Robinson fell into an immediate panic when she realized her ring had gone flying off her finger.

“I was immediately just devastated,” she said. She frantically started looking for it, but realized the futility of her task as she scanned the water and scoured the beach, which was filled with rocks and broken shells perfectly suited for swallowing up small pieces of jewelry.

“It was a needle in a haystack.”

She concluded that her best chance at a ring rescue would be a metal detector, and so she raced home and put out a plea on a Deep Cove neighbourhood Facebook page. Eight minutes later, a woman she had never met, Cheryl Atchison, responded to say her 13-year-old son Linden had a metal detector. Seven minutes after that, Cheryl and Linden were pulling up to the beach.

When they arrived, they found Robinson, in a wetsuit with snorkel gear, ready to go to war to find that ring.

“She basically was just panicked,” said Cheryl. “She was just beside herself when we got there.”

But there was some doubt about whether the metal detector would be much help. Robinson said she suspected the ring had gone into the water, but Linden’s detector is not submersible and does not work through water.
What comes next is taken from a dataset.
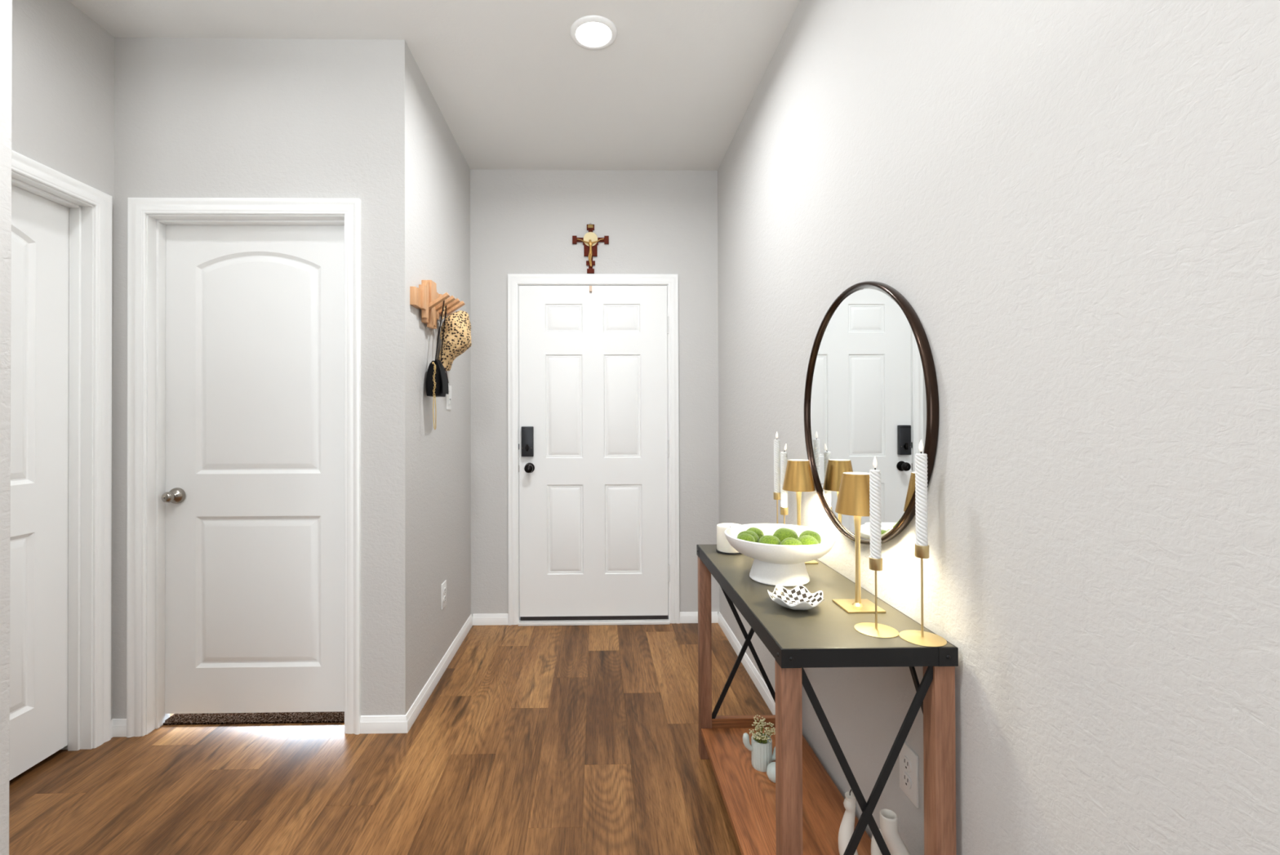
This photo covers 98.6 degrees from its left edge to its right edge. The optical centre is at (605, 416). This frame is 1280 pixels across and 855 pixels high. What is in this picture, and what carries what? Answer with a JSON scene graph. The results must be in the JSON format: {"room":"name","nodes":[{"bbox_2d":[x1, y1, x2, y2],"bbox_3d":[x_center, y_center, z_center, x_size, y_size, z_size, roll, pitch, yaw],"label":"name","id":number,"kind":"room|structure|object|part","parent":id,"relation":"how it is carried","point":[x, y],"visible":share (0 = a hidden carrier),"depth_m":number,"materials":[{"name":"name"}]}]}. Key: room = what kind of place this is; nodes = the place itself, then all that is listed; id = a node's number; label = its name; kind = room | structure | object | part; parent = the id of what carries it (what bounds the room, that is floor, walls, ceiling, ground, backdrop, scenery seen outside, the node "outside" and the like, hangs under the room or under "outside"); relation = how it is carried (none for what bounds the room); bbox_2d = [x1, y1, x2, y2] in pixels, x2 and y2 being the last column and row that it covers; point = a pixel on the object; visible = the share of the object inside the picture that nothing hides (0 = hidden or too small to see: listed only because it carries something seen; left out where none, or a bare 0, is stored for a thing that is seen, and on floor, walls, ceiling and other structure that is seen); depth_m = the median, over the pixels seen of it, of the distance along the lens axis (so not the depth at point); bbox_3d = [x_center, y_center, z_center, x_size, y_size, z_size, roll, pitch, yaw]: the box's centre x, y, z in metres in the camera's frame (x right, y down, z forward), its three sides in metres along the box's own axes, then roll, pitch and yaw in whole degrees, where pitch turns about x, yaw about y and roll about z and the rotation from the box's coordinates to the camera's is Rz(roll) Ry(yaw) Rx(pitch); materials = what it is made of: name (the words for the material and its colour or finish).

They talked it over and decided to turn it on anyway, and almost instantly they were rewarded with a miracle “beep.”

Robinson screamed with elation.

“She said, ‘Oh my gosh!’ and I looked down and the ring was right there underneath my metal detector,” said Linden.
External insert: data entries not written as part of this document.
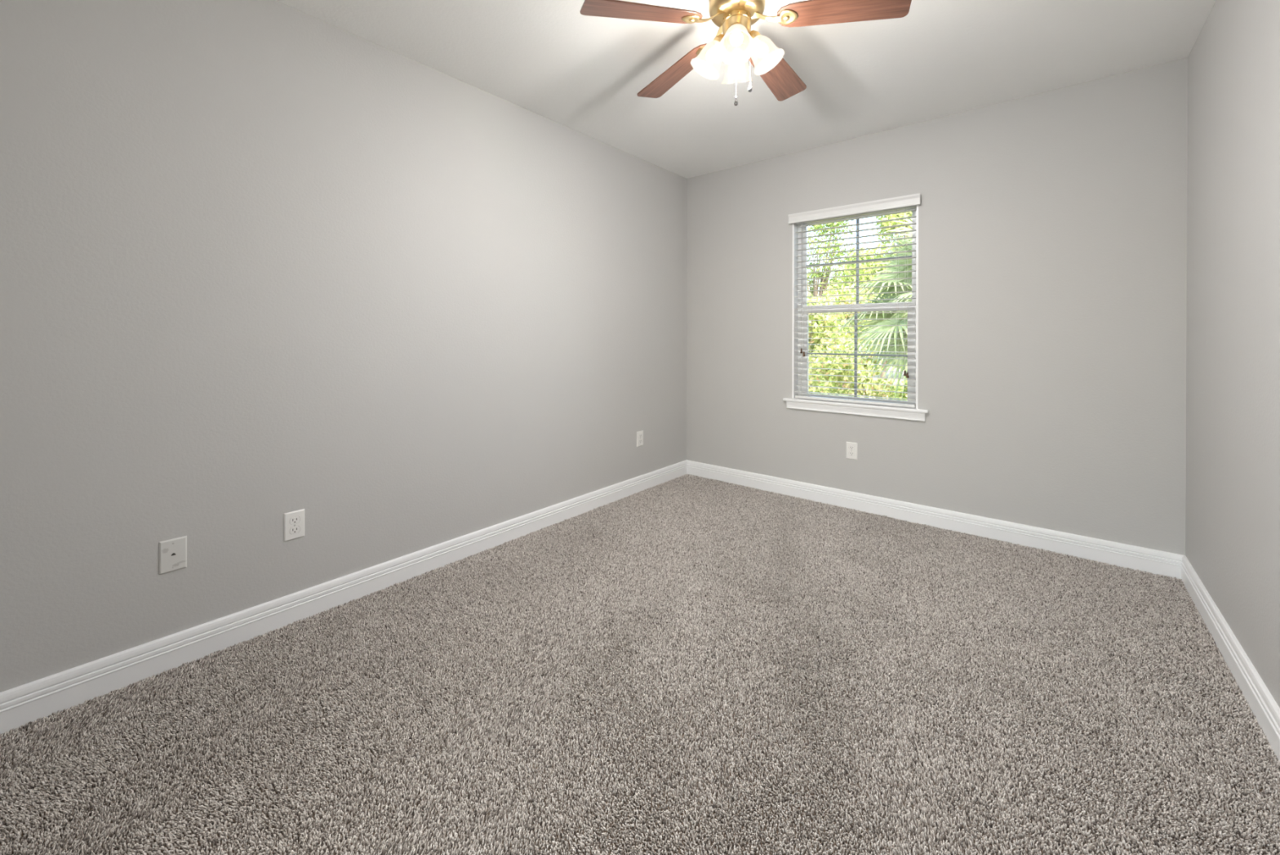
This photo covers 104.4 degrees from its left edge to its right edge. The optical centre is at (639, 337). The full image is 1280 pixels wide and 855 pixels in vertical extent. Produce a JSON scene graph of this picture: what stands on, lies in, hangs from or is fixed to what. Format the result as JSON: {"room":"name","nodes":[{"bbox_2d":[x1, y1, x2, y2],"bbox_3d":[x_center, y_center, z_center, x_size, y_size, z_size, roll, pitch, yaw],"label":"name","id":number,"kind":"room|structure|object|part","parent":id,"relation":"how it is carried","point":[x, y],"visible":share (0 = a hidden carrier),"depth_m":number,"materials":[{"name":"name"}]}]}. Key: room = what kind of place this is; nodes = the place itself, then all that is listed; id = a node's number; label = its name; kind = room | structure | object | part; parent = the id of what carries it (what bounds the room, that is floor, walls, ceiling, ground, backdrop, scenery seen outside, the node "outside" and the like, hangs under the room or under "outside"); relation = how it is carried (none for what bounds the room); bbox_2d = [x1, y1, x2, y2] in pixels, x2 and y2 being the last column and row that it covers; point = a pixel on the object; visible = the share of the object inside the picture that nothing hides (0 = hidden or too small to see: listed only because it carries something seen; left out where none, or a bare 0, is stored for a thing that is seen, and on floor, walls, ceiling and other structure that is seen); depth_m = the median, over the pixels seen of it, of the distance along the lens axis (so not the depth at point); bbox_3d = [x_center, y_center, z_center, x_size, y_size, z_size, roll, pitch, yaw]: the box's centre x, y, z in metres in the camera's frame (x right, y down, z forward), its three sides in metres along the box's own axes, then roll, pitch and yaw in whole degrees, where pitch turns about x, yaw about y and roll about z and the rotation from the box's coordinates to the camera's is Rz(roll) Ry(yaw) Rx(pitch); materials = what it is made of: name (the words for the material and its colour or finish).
{"room":"empty bedroom","nodes":[
{"label":"empty bedroom","id":0,"kind":"room"},
{"bbox_2d":[0,0,686,692],"bbox_3d":[-0.776,-0.092,2.810,0.140,2.440,3.760,0,0,40],"label":"wall","id":1,"kind":"structure","parent":0,"point":[261,261],"depth_m":1.93,"materials":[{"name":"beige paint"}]},
{"bbox_2d":[159,535,186,574],"bbox_3d":[-1.599,0.744,1.702,0.007,0.110,0.070,0,0,40],"label":"jack plate","id":2,"kind":"object","parent":1,"relation":"attached to","point":[172,552],"visible":1,"depth_m":1.70,"materials":[{"name":"plastic"}]},
{"bbox_2d":[284,508,304,541],"bbox_3d":[-1.373,0.744,1.975,0.007,0.110,0.070,0,0,40],"label":"electrical outlet","id":3,"kind":"object","parent":1,"relation":"attached to","point":[294,521],"visible":1,"depth_m":1.97,"materials":[{"name":"white plastic"}]},
{"bbox_2d":[288,525,300,533],"bbox_3d":[-1.372,0.763,1.974,0.002,0.027,0.037,0,0,40],"label":"receptacle","id":4,"kind":"object","parent":3,"relation":"attached to","point":[292,529],"depth_m":1.97,"materials":[{"name":"white plastic"}]},
{"bbox_2d":[288,516,300,524],"bbox_3d":[-1.372,0.724,1.973,0.002,0.027,0.037,0,0,40],"label":"receptacle","id":5,"kind":"object","parent":3,"relation":"attached to","point":[292,520],"depth_m":1.97,"materials":[{"name":"white plastic"}]},
{"bbox_2d":[0,459,687,733],"bbox_3d":[-0.761,1.070,2.710,0.018,0.116,3.620,0,0,40],"label":"baseboard","id":6,"kind":"structure","parent":1,"relation":"attached to","point":[31,701],"depth_m":1.89,"materials":[{"name":"white paint"}]},
{"bbox_2d":[636,430,643,446],"bbox_3d":[0.002,0.737,3.639,0.007,0.110,0.070,0,0,40],"label":"electrical outlet","id":7,"kind":"object","parent":1,"relation":"attached to","point":[639,433],"visible":1,"depth_m":3.63,"materials":[{"name":"white plastic"}]},
{"bbox_2d":[0,480,1279,854],"bbox_3d":[-0.125,1.194,1.290,3.088,0.120,5.280,0,0,40],"label":"floor","id":8,"kind":"structure","parent":0,"point":[834,708],"depth_m":1.32,"materials":[{"name":"grey carpet"}]},
{"bbox_2d":[0,474,1279,854],"bbox_3d":[0.315,1.126,1.821,2.777,0.013,3.589,0,0,40],"label":"carpet","id":9,"kind":"object","parent":8,"relation":"on","point":[663,510],"visible":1,"depth_m":1.51,"materials":[{"name":"grey carpet"}]},
{"bbox_2d":[276,0,1215,178],"bbox_3d":[0.323,-1.367,1.820,3.088,0.120,3.880,0,0,40],"label":"ceiling","id":10,"kind":"structure","parent":0,"point":[584,74],"depth_m":2.33,"materials":[{"name":"paint"}]},
{"bbox_2d":[580,0,911,106],"bbox_3d":[0.385,-1.080,1.901,1.143,0.455,1.102,0,0,40],"label":"ceiling fan","id":11,"kind":"object","parent":10,"relation":"hanging from","point":[737,44],"visible":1,"depth_m":1.81,"materials":[{"name":"brown wood"}]},
{"bbox_3d":[0.014,-1.158,1.768,0.442,0.006,0.138,-5,13,-16],"label":"blade","id":12,"kind":"part","parent":11,"relation":"part of","materials":[{"name":"brown wood"}]},
{"bbox_3d":[0.158,-1.159,2.172,0.138,0.006,0.442,-14,4,-35],"label":"blade","id":13,"kind":"part","parent":11,"relation":"part of","materials":[{"name":"brown wood"}]},
{"bbox_3d":[0.273,-1.070,1.890,0.126,0.106,0.122,30,6,10],"label":"lamp shade","id":14,"kind":"part","parent":11,"relation":"part of","materials":[{"name":"white glass"}]},
{"bbox_2d":[713,34,723,41],"bbox_3d":[0.318,-1.126,1.880,0.074,0.046,0.047,30,6,10],"label":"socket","id":15,"kind":"object","parent":11,"relation":"attached to","point":[717,38],"depth_m":1.86,"materials":[{"name":"gold metal"}]},
{"bbox_2d":[729,22,742,34],"bbox_3d":[0.355,-1.126,1.825,0.047,0.046,0.074,0,-29,12],"label":"socket","id":16,"kind":"object","parent":11,"relation":"attached to","point":[731,23],"depth_m":1.81,"materials":[{"name":"gold"}]},
{"bbox_3d":[0.346,-1.070,1.779,0.122,0.106,0.126,0,-29,12],"label":"lamp shade","id":17,"kind":"part","parent":11,"relation":"part of","materials":[{"name":"white glass"}]},
{"bbox_3d":[0.347,-1.082,1.786,0.047,0.069,0.047,0,-29,12],"label":"light bulb","id":18,"kind":"part","parent":11,"relation":"part of","materials":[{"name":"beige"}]},
{"bbox_3d":[0.383,-1.071,1.963,0.122,0.106,0.126,0,29,12],"label":"lamp shade","id":19,"kind":"part","parent":11,"relation":"part of","materials":[{"name":"white glass"}]},
{"bbox_2d":[749,30,760,38],"bbox_3d":[0.410,-1.126,1.861,0.074,0.046,0.047,-29,-5,10],"label":"socket","id":20,"kind":"object","parent":11,"relation":"attached to","point":[754,34],"depth_m":1.84,"materials":[{"name":"gold metal"}]},
{"bbox_3d":[0.456,-1.070,1.852,0.126,0.106,0.122,-29,-5,10],"label":"lamp shade","id":21,"kind":"part","parent":11,"relation":"part of","materials":[{"name":"white glass"}]},
{"bbox_3d":[0.587,-1.159,2.160,0.138,0.006,0.442,-14,-13,36],"label":"blade","id":22,"kind":"part","parent":11,"relation":"part of","materials":[{"name":"brown wood"}]},
{"bbox_3d":[0.709,-1.157,1.748,0.442,0.006,0.138,5,-10,19],"label":"blade","id":23,"kind":"part","parent":11,"relation":"part of","materials":[{"name":"brown wood"}]},
{"bbox_2d":[686,57,1187,555],"bbox_3d":[1.513,-0.092,3.266,2.808,2.440,0.140,0,0,40],"label":"wall","id":24,"kind":"structure","parent":0,"point":[1052,224],"depth_m":2.77,"materials":[{"name":"beige paint"}]},
{"bbox_2d":[846,441,857,459],"bbox_3d":[1.395,0.742,3.272,0.070,0.110,0.007,0,0,40],"label":"electrical outlet","id":25,"kind":"object","parent":24,"relation":"attached to","point":[851,447],"visible":1,"depth_m":3.27,"materials":[{"name":"white plastic"}]},
{"bbox_2d":[782,204,928,421],"bbox_3d":[1.427,-0.178,3.325,0.910,1.358,0.178,0,0,40],"label":"window","id":26,"kind":"structure","parent":24,"relation":"in","point":[863,409],"depth_m":3.35,"materials":[{"name":"white paint"}]},
{"bbox_2d":[788,193,920,407],"bbox_3d":[1.394,-0.222,3.286,0.824,1.299,0.092,0,0,40],"label":"window blind","id":27,"kind":"object","parent":26,"relation":"attached to","point":[907,202],"visible":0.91,"depth_m":3.26,"materials":[{"name":"white plastic"}]},
{"bbox_3d":[1.193,-0.198,3.478,0.001,1.230,0.052,0,0,40],"label":"ladder cord","id":28,"kind":"part","parent":27,"relation":"part of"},
{"bbox_3d":[1.408,0.418,3.303,0.759,0.018,0.052,0,0,40],"label":"rail","id":29,"kind":"part","parent":27,"relation":"part of","materials":[{"name":"white plastic"}]},
{"bbox_3d":[1.620,-0.196,3.126,0.001,1.230,0.052,0,0,40],"label":"ladder cord","id":30,"kind":"part","parent":27,"relation":"part of","materials":[{"name":"white fabric"}]},
{"bbox_3d":[1.637,-0.303,3.067,0.002,1.015,0.002,0,0,-20],"label":"pull cord","id":31,"kind":"part","parent":27,"relation":"part of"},
{"bbox_3d":[1.647,-0.297,3.057,0.002,1.028,0.002,0,0,10],"label":"pull cord","id":32,"kind":"part","parent":27,"relation":"part of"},
{"bbox_3d":[1.404,0.440,3.300,0.910,0.018,0.106,0,0,40],"label":"sill","id":33,"kind":"part","parent":26,"relation":"part of","materials":[{"name":"white paint"}]},
{"bbox_2d":[807,311,906,396],"bbox_3d":[1.447,0.111,3.347,0.642,0.572,0.007,0,0,40],"label":"window pane","id":34,"kind":"object","parent":26,"relation":"attached to","point":[855,353],"depth_m":3.35,"materials":[{"name":"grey glass"}]},
{"bbox_3d":[1.446,0.098,3.349,0.726,0.630,0.026,0,0,40],"label":"sash","id":35,"kind":"part","parent":26,"relation":"part of","materials":[{"name":"white plastic"}]},
{"bbox_3d":[1.465,-0.513,3.369,0.726,0.632,0.024,0,0,40],"label":"sash","id":36,"kind":"part","parent":26,"relation":"part of","materials":[{"name":"white plastic"}]},
{"bbox_2d":[806,218,911,303],"bbox_3d":[1.465,-0.519,3.369,0.686,0.580,0.007,0,0,40],"label":"window pane","id":37,"kind":"object","parent":26,"relation":"attached to","point":[858,220],"depth_m":3.36,"materials":[{"name":"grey glass"}]},
{"bbox_2d":[686,459,1183,578],"bbox_3d":[1.462,1.070,3.210,2.808,0.116,0.018,0,0,40],"label":"baseboard","id":38,"kind":"structure","parent":24,"relation":"attached to","point":[1156,562],"depth_m":2.85,"materials":[{"name":"white paint"}]},
{"bbox_2d":[1185,0,1279,707],"bbox_3d":[1.497,-0.083,0.932,0.140,2.440,3.760,0,0,40],"label":"wall","id":39,"kind":"structure","parent":0,"point":[1233,505],"depth_m":1.68,"materials":[{"name":"beige paint"}]},
{"bbox_2d":[1180,555,1279,760],"bbox_3d":[1.391,1.079,0.932,0.018,0.116,3.620,0,0,40],"label":"baseboard","id":40,"kind":"structure","parent":39,"relation":"attached to","point":[1262,704],"depth_m":1.63,"materials":[{"name":"white paint"}]},
{"label":"outside","id":41,"kind":"structure","parent":0,"visible":0},
{"bbox_2d":[824,358,903,399],"bbox_3d":[15.689,1.591,30.487,70.000,0.200,59.840,0,0,40],"label":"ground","id":42,"kind":"structure","parent":41,"point":[890,369],"depth_m":19.51,"materials":[{"name":"green plant"}]},
{"bbox_2d":[807,219,859,297],"bbox_3d":[5.706,-1.392,15.861,2.567,5.872,2.608,0,0,40],"label":"tree","id":43,"kind":"object","parent":42,"relation":"on","point":[822,286],"visible":0.38,"depth_m":15.39,"materials":[{"name":"green plant"}]},
{"bbox_2d":[807,292,875,397],"bbox_3d":[3.124,0.417,9.128,2.157,2.575,2.302,0,0,-28],"label":"shrub","id":44,"kind":"object","parent":42,"relation":"on","point":[826,344],"visible":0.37,"depth_m":8.61,"materials":[{"name":"green plant"}]},
{"bbox_2d":[808,282,901,399],"bbox_3d":[4.748,0.262,11.674,2.522,3.004,2.414,0,0,2],"label":"shrub","id":45,"kind":"object","parent":42,"relation":"on","point":[876,387],"visible":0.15,"depth_m":11.03,"materials":[{"name":"green plant"}]},
{"bbox_2d":[825,240,904,377],"bbox_3d":[9.197,-1.046,18.923,4.990,5.173,4.428,0,0,-33],"label":"tree","id":46,"kind":"object","parent":42,"relation":"on","point":[864,277],"visible":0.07,"depth_m":18.17,"materials":[{"name":"green plant"}]},
{"bbox_2d":[831,213,911,399],"bbox_3d":[3.604,-0.009,5.689,2.593,3.161,2.528,0,0,13],"label":"fan palm","id":47,"kind":"object","parent":42,"relation":"on","point":[900,347],"visible":0.17,"depth_m":5.90,"materials":[{"name":"green plant"}]},
{"bbox_2d":[866,211,911,394],"bbox_3d":[7.273,-1.436,13.227,2.344,5.991,2.319,0,0,40],"label":"tree","id":48,"kind":"object","parent":42,"relation":"on","point":[905,214],"visible":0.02,"depth_m":13.05,"materials":[{"name":"green plant"}]},
{"bbox_2d":[885,377,907,400],"bbox_3d":[5.493,0.564,9.264,1.693,2.317,1.644,0,0,40],"label":"shrub","id":49,"kind":"object","parent":42,"relation":"on","point":[900,388],"visible":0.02,"depth_m":9.52,"materials":[{"name":"green plant"}]}
]}
It wasn’t as far out in the water as Robinson suspected, but it was mostly buried in beach debris and right at the tide line, in danger of being swallowed up by the sea as the tide came in.

“If you weren’t using a metal detector and you were looking on the beach, you wouldn’t have been able to find it,” said Linden.

“She picked it up, dropped to her knees and almost started crying,” recalled Cheryl. “Her adrenaline was pumping and she was just over the moon. She was hugging everybody and shaking. It was pretty cool.”

Robinson, thrilled with the ending of her saga, wanted to add in that five other neighbours had also responded to her request, offering to help. The reaction from the community turned a scary situation into a life-affirming one for Robinson, who is relatively new to the neighbourhood, having moved to Deep Cove about a year ago.

“Just the feeling of love that I felt in this moment of fear, it was so beautiful,” she said.

“The kindness and the desire to help one another and the neighbourly love that I feel here is really unique and special. And I just feel incredibly blessed and grateful and really excited to continue to give back and participate in the community.”

She’s already got a couple of things planned.

“I’m going to give Linden something nice so that he can feel the reward of helping a stranger,” she said. “And I will switch the finger that I wear my ring on.”